A MySQL database is also supported. The mr.sql module provides a convenience function for making a MySQL database connection.


In [32]:
f = mr.batch(v[:3], 11, 3000, conn=mr.sql.connect(), sql_flavor='mysql', table='bulk_water/features')


mr.core.feature.locate:  693 local maxima, 259 of qualifying mass
mr.core.feature.batch:  Frame 0: 259 features
mr.core.feature.locate:  695 local maxima, 203 of qualifying mass
mr.core.feature.batch:  Frame 1: 203 features
mr.core.feature.locate:  702 local maxima, 184 of qualifying mass
mr.core.feature.batch:  Frame 2: 184 features
mr.core.feature.locate:  706 local maxima, 220 of qualifying mass
mr.core.feature.batch:  Frame 3: 220 features

As with HDF5, you can conserve memory using do_not_return=True.

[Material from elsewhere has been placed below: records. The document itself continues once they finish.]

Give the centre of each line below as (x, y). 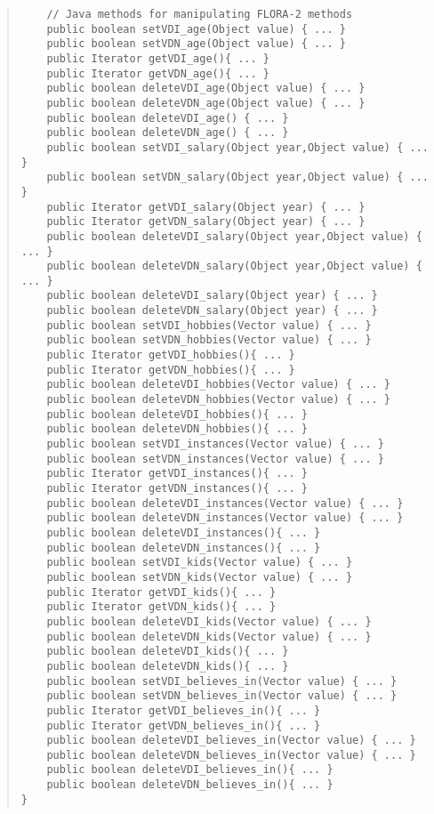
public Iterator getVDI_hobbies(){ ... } (171, 355)
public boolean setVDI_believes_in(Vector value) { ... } (222, 681)
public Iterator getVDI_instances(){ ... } (177, 474)
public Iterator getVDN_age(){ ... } (158, 73)
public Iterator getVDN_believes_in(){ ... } (184, 725)
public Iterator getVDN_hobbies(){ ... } (171, 370)
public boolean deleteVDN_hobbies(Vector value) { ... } (219, 400)
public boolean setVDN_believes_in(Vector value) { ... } (222, 696)
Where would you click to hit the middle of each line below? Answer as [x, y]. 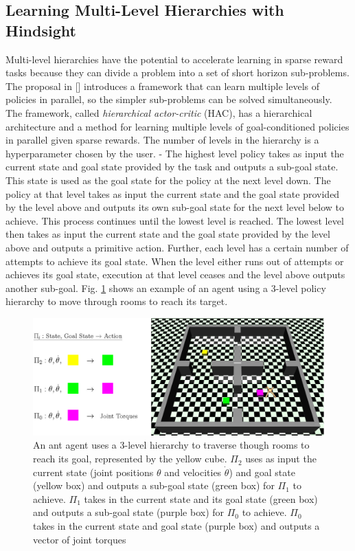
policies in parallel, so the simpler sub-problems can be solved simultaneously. [169, 99]
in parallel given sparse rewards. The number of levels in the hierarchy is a [162, 140]
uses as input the [281, 459]
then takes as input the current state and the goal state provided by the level [168, 234]
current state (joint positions [93, 472]
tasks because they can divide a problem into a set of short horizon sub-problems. [177, 72]
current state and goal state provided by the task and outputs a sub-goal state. [172, 167]
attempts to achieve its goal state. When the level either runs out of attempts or [175, 261]
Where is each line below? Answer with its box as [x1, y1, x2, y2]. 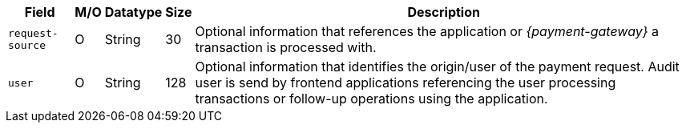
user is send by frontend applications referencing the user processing [195, 75, 616, 91]
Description [407, 4, 480, 20]
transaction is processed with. [195, 39, 377, 55]
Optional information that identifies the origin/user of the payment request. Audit [195, 58, 680, 75]
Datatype [104, 4, 163, 20]
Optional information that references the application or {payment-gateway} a [195, 23, 660, 39]
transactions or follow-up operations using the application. [195, 91, 548, 107]
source [8, 39, 46, 51]
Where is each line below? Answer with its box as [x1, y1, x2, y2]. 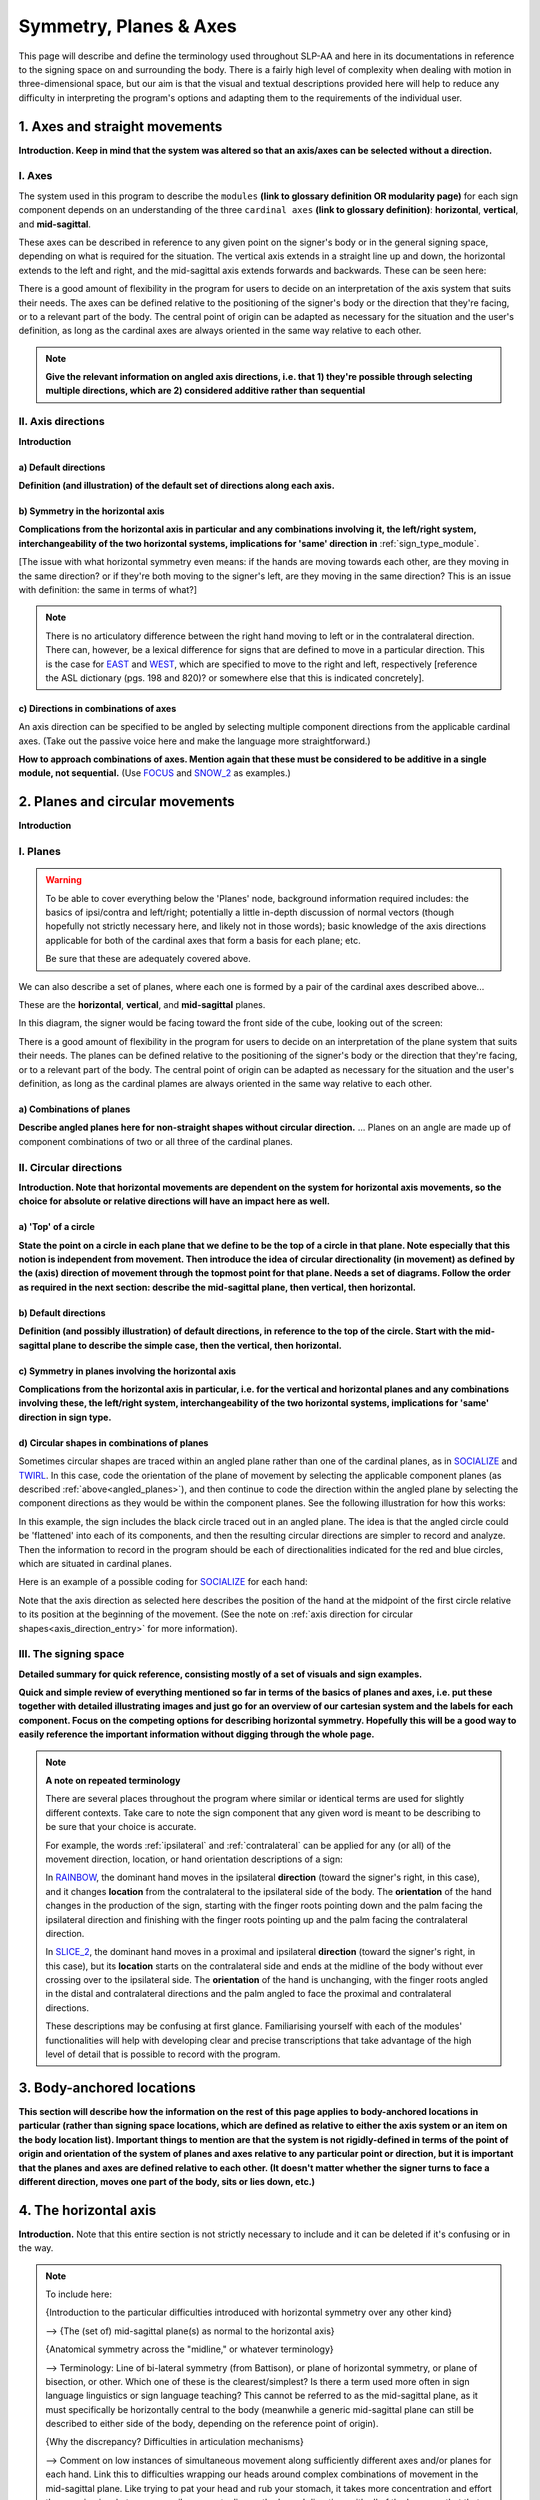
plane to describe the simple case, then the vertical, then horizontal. [52, 1339, 342, 1351]
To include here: [45, 2288, 112, 2300]
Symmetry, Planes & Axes [18, 15, 237, 37]
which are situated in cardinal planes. [18, 1557, 172, 1569]
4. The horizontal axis [18, 2201, 157, 2219]
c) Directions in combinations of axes [18, 702, 177, 714]
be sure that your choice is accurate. [45, 1821, 197, 1833]
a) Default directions [18, 461, 106, 473]
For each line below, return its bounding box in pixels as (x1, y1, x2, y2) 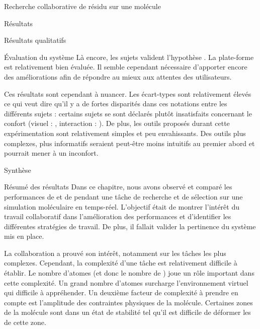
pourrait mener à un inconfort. (4, 148, 99, 158)
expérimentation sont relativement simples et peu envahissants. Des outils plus (4, 127, 246, 138)
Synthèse (4, 164, 31, 175)
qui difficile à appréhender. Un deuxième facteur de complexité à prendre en (4, 287, 238, 298)
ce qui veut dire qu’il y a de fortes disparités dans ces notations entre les (4, 98, 227, 109)
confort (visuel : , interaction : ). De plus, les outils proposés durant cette (4, 118, 230, 128)
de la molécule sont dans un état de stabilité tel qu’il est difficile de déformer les (4, 307, 251, 317)
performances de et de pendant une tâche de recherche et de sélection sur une (4, 191, 243, 202)

Accesssing partial data sets without interrupting analysis

Finally, sometimes it is convenient examine the early results while the full video is still being processed. This is not possible with an HDF5 file, which does not support concurrent reading and writing. But SQL makes it possible.


In [36]:
partial = pd.io.sql.read_frame('select * from bulk_water_features', conn)
partial.head()


Out[36]:
x y mass size ecc signal ep frame
0 36.048647 8.120968 3844 2.771191 0.146392 22.279131 0.370538 0
1 67.232830 7.869478 3509 2.570799 0.053752 23.279131 0.412061 0
2 430.957784 7.319437 5685 2.763565 0.288109 26.279131 0.315874 0
3 629.180087 8.195757 4148 3.248655 0.216354 14.279131 0.420683 0
4 552.773313 11.108589 3260 2.211168 0.118502 29.279131 0.442856 0

Here we have the full result because my short example job is done and already finished.